MD Anderson's Pant, who presented the KRYSTAL-1 data at ASCO on Saturday, highlighted Krazati's activity in gynecological cancers in the trial. In this small cohort of seven patients with ovarian and endometrial cancers, more than half, 51.7 percent, responded to Krazati. He added that the KRAS inhibitor's activity across multiple tumor types highlights the need to increase testing for KRAS G12C mutations to identify more patients who would benefit from KRAS inhibitors.
Median progression-free survival for Krazati-treated patients across tumor types was 7.4 months, while it was 5.4 months among pancreatic cancer patients and 8.6 months for those with biliary tract tumors.
Median overall survival was also higher among the patients with biliary tract cancer at 15.1 months. Median overall survival was eight months among pancreatic cancer patients and 14 months in the whole solid tumor cohort.
"Adagrasib demonstrated clinically meaningful activity in a variety of KRAS G12C-mutated solid tumors for which no standard-of-care treatment options are available," Pant said. "Clinical activity of adagrasib in patients with pancreatic cancer and biliary tract cancer is noteworthy, as chemotherapy has limited clinical activity in these patient populations in the second- and further-line setting."

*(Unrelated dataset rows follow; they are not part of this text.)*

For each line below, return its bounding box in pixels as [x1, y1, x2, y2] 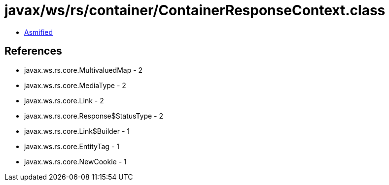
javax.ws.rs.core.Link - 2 [24, 96, 104, 105]
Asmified [24, 28, 53, 36]
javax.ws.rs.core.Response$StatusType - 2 [24, 111, 164, 120]
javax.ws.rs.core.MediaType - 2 [24, 81, 126, 90]
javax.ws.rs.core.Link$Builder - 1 [24, 126, 130, 135]
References [4, 45, 62, 58]
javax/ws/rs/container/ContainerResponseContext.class [4, 2, 386, 19]
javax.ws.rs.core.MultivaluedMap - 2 [24, 65, 143, 74]

Amgen's Lumakras has also shown activity in pancreatic cancer in previous reports. In data reported last year, Lumakras demonstrated an objective response rate of 21 percent, median progression-free survival of four months, and median overall survival of 6.8 months in this setting.

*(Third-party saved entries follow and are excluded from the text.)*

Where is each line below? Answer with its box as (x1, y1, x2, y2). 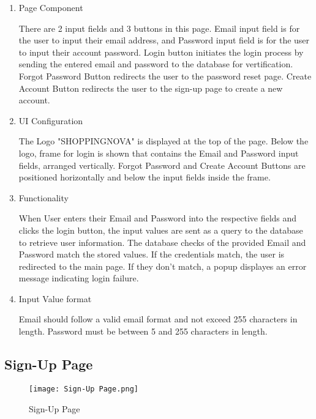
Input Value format (18, 292, 92, 305)
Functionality (18, 191, 69, 204)
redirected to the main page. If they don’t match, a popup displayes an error (18, 259, 307, 272)
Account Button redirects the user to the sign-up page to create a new (18, 81, 283, 94)
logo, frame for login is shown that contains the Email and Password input (18, 146, 299, 159)
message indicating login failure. (18, 272, 139, 284)
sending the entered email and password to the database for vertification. (18, 57, 293, 70)
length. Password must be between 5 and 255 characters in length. (18, 325, 268, 338)
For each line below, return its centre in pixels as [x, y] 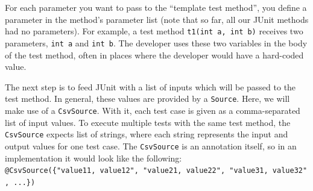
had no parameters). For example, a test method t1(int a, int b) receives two [154, 31]
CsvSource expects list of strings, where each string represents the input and [147, 134]
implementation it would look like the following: [93, 158]
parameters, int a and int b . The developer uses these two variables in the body [156, 42]
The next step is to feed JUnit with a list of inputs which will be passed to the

Based on the activity seen with both Krazati and Lumakras in clinical trials, the NCCN last month added the drugs to its pancreatic cancer treatment guidelines for patients with KRAS G12C mutations, even though these KRAS inhibitors are only approved for NSCLC.
Meanwhile, oncologists are eager to try out these drugs as earlier-line treatments, when patients are healthier and are likely to have better treatment outcomes. "Sometimes, patients enroll on these trials when they have declining performance status, and it's very hard to bring them back from the brink," Pant said. "The utility [of these drugs would be] to move them to post-first-line setting, so we can really see the benefit in these patients and give these patients who have a decent performance status at the time [the] benefit of the drug."